Short Exact Sequences and Torsion Given a Short Exact Sequence 
    $$\mathbb{Z}_2 \rightarrow A \xrightarrow{\varphi} B \xrightarrow{\psi} \mathbb{Z}_2$$
Where A and B are finite finitely generated abelian groups, I want to show that the odd Torsion part of A is isomorphic to the odd torsion part of B, and the even torsion part of A is isomorphic to the even torsion part of B.
Where I am:
We know that A and B are isomorphic to some direct sum, such that $A \cong Tor_2A \oplus Tor_3A \oplus  \dots \mathbb{Z}_k$ (where k is prime). 
Similarly, $B \cong Tor_2B \oplus Tor_3B \oplus  \dots \mathbb{Z}_k$ (where k is prime). And this sum for both $A$ and $B$ must be finite, because inifinitely many torsion parts would imply that $A$ and $B$ are not finitely generated or finite. We essentially want to show that $$0 \rightarrow Tor_{odd}A \rightarrow Tor_{odd}B \rightarrow 0$$ By the definition of exact sequences, we know that $\varphi$ is a homomorphism, which would imply that $$ker\varphi \cong 0 \text{ or } \mathbb{Z}_2$$
$$\Rightarrow ker \varphi \cap Tor_{odd} A = 0$$
And $$ Tor_{odd}B \subseteq ker \varphi $$
As if $$\exists \sigma \neq x \in Tor_{odd}B : \psi(x) = 1 \in \mathbb{Z}_2$$
Which should give that $$\mathbb{Z} \psi(x) = 0$ = \psi(2x) = \psi(x + x) = \psi(x) + \psi(x) = 0.$$
And I feel as though I'm almost getting to the implication that odd torsion $\rightarrow 0$, but I'm missing some steps. Any help would be much appreciated!

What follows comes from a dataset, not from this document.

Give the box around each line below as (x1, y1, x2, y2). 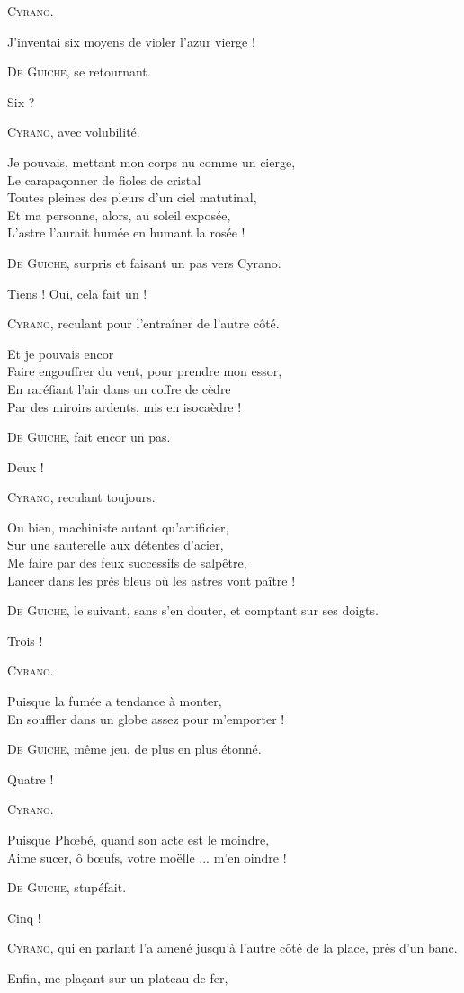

 A: Your first formula isn't a short exact sequence; I assume you mean to say that
$$0 \to C_2 \rightarrow A \xrightarrow{\varphi} B \xrightarrow{\psi} C_2 \to 0 $$
is a (long) exact sequence, where I've switched to $C_n$ for the cyclic group on $n$ elements.
Proving the odd torsion is the same is easy; the ring $\mathbb{Z}[\frac{1}{2}]$ of all rational numbers whose denominator is a power of $2$ has a flat additive group, so that you get an exact sequence
$$0 \to C_2 \otimes \mathbb{Z}[\tfrac{1}{2}] \rightarrow A \otimes \mathbb{Z}[\tfrac{1}{2}]\xrightarrow{\varphi} B \otimes \mathbb{Z}[\tfrac{1}{2}]\xrightarrow{\psi} C_2 \otimes \mathbb{Z}[\tfrac{1}{2}]\to 0 $$
Since all the groups are torsion groups, this tensor product simply kills off the even torsion, so the result is an exact sequence
$$0 \to 0 \rightarrow A_{\text{odd}} \xrightarrow{\varphi} B_\text{odd}  \xrightarrow{\psi} 0 \to 0 $$
Your conjecture about the even torsion is false. Consider the direct sum of the two exact sequences
$$ \begin{matrix} 0 &\to& C_2 &\xrightarrow{\cdot 1}& C_2 &\to& 0
\\ & & 0 &\to& C_2 &\xrightarrow{\cdot 2}& C_4 &\xrightarrow{\cdot 1}& C_2 &\to& 0 \end{matrix} $$
The result is an exact sequence of the desired form, with $A = C_2 \oplus C_2$ and $B = C_4$.